Reporters Without Borders Press release 27 June 2007

Woman journalist employed by state TV held in military camp

Fathia Khaled, a presenter on state-owned Eri-TV’s Arabic-language service, was arrested earlier this month and taken to one of the country’s detention centres, Reporters Without Borders has learned from several Eritrean sources. One of the sources said she may have been taken to the Sawa military camp in the northwest after being in touch with one or more persons who had fled across the border into Sudan on foot.

“The information ministry, which is also the headquarters of the only news media permitted in Eritrea, has become a high-risk area where a sinister game of chance is played out,” the press freedom organisation said. “How much longer will we have to continue adding names to the list of people imprisoned by President Issaias Afeworki’s government?”

Reporters Without Borders added: “Because of the world’s indifference, we are reduced to just watching, appalled and powerless, as the authorities continue to pick off journalists who have been unable to flee the reign of terror in Asmara.”

Fathia Khaled was one of the nine public media journalists who were arrested at their work centres in a crackdown beginning on 12 November 2006 and were held incommunicado for several weeks.
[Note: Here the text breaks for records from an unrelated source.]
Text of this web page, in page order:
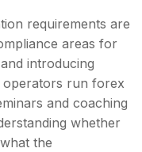
requirements are
areas for
introducing
operators run forex
and coaching
whether
the

They were initially taken to “Agip,” a police detention centre located near the presidential palace. They were later held in the underground prison at the No. 5 police station, where they were beaten until they gave the passwords to their e-mail accounts.

After being released on bail, they were followed, their phones were tapped, they were forced to go back to work and they were expressly forbidden to leave Asmara. The security forces warned them that, on the first sign of any transgression, they would immediately be rearrested and held indefinitely.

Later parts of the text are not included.